Ausschnitt aus einem Text von Prof. Dr. Rainer Beck, HdBK Dresden, anläßlich der Ausstellung im Toni-Merz-Museum 2009
[...] Sie ist in der Lage, die Entstehungsstadien ihrer Werke gleichsam fließend zu dokumentieren, mögliche Varianten und Entwicklungen zu simulieren und aufzuzeigen: So könnte es auch sein. Die Relativität unserer Entscheidungen wird sicht bar und führt in eine faszinierend unendliche Fülle von Möglichkeiten, in eine fließende Ästhetik. Wir empfinden Bewegung und Zeit, aber auch unsere Zeitlichkeit, die es uns nicht erlaubt, die Unendlichkeit der Möglichkeiten auszuschöpfen, den Zwang, immer wieder, ohne Kenntnis aller Möglichkeiten, entscheiden zumüssen.
Und so definiert sich urplötzlich aus dem Nebeneinander von Realisiertem und fließender Fiktion ein neues Verständnis des haptisch realisierten Kunstwerks: Nach der Unruhe der Suche wird eine Stille greifbar, die man als monumentale Wucht des statischen Zustands erlebt, die ihre Kraft aus angehaltener Dynaik zieht.
In diese Stille hat Lisa Haselbek in ihren neuen Arbeiten jedoch den Vorläufigkeitscharakter ihrer bildnerischen Entscheidungen hineinkomponiert, indem sie den Kompositcharakter ihrer Werke durch Detailausdrucke, die in sich gleichfalls funktionierende Bildorganismen sind, deutlich macht.
Diese Details sind somit als Ausschnitte Bild im Bilde, jederzeit fähig, auch für sich allein zu existieren und trotzdem Bestandteil eines größeren Ganzen. Unmittelbar wird dadurch der additive Charakter von Haselbeks Bildobjekten sichtbar und die Offenheit ihres Bildraums bewußt: In ihrer Ausschnitthaftigkeit sind sie in einen größeren, ja unendlichen Gesamtzusammenhang hineingedacht.
Exakt in diesem für uns unfaßbaren Vorgang findet der Dualismus zwischen Haptik und Fiktion, zwischen Realisation und Simulation in Lisa Haselbeks Kunst zu geistiger Einheit und hebt sich auf im Ungewissen.

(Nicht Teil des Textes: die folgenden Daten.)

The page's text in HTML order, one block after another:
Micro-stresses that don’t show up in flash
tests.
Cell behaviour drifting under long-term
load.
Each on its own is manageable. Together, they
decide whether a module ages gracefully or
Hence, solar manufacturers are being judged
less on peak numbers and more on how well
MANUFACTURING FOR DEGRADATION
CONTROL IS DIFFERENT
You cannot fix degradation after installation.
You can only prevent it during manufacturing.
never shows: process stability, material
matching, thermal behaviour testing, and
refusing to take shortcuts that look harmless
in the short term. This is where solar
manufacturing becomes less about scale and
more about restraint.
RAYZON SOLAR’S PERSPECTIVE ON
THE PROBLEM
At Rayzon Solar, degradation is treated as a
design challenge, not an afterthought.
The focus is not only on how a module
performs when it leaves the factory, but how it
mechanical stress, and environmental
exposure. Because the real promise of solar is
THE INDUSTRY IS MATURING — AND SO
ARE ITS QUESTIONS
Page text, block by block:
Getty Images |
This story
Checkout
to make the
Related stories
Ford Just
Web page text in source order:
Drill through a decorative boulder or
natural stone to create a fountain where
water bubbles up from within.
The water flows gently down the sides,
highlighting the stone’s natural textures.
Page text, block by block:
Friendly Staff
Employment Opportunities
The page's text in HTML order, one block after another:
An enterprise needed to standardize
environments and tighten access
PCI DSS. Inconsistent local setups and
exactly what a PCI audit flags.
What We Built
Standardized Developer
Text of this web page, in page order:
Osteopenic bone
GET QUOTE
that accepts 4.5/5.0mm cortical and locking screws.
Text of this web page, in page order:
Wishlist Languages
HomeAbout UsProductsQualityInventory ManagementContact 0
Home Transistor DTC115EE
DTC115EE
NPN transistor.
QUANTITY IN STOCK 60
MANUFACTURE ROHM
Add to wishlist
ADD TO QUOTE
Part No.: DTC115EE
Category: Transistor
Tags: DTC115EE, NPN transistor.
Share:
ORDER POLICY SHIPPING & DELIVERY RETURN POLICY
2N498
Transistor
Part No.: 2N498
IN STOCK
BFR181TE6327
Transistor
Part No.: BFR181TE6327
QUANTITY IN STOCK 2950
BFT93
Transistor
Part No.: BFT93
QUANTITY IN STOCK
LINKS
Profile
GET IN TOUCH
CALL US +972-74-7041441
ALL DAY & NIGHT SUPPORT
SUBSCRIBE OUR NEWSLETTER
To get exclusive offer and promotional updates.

Auszüge aus einem Text von Hajo Schiff, Journalist, Hamburg,
anläßlich der Ausstellung im Künstlerhaus Lauenburg, 2006
Von der Dekonstruktion zur Rekonstruktion
[…] Wir Film- und Fernsehgeschulten, am Computer Arbeitenden und nahezu pausenlos, selbst noch mit unseren tragbaren Telephonapparaten digital Photographierenden mögen ein einzelnes Ölbild vielleicht aus nostalgischen Gründen schätzen, an seine einzigartige Notwendigkeit aber, mögen wir kaum noch glauben. Jedenfalls sind für uns heutige Kunstwerke keine idealen Letztformulierungen mehr (obwohl manche sich das vielleicht immer noch wünschen), sondern die Kunstwerke sind mehr oder weniger gute Erkenntnis-Werkzeuge in einem Prozess.
Lisa Haselbek weiß das und so produziert sie nicht mehr nur einzelne, in sich komplexe Arbeiten.
Sie bringt vielmehr einen ganzen Prozess ins Bild, einen viele Möglich¬keiten einschließenden Prozess, der die Re-Auratisierung des vorher dekonstruierten Bildes mit einschließt. Was bis zu dieser medialen Reflexion für Lisa Haselbek nur eine konsequente Entwicklungsreihe war, entpuppt sich so als ihr eigenes Vokabular, als künstlerisches Repertoire. [...]
Lisa Haselbek wendet sich von der Dekonstruktion zur analytischen Rekonstruktion. Sie zerlegt das Bild in fotografisch oder malerisch zitierte Details, die anschließend von der Reproduktion wieder zum „Original“ und zu einem neuen System arrangiert werden. Der Aufbau ist dabei durch die Künstlerin optimiert, er könnte aber prinzipiell auch immer ganz anders sein – so wie es in den Animationen (z.B. der Serie „Alpenglühen) am Einzelbild vorgeführt wird. Auch hier ist die Ausbreitung der Möglichkeiten selbst zu einer neuen Darstellung geworden, die Wandlungen des Bildes wurden zu einem „Wandelbild“.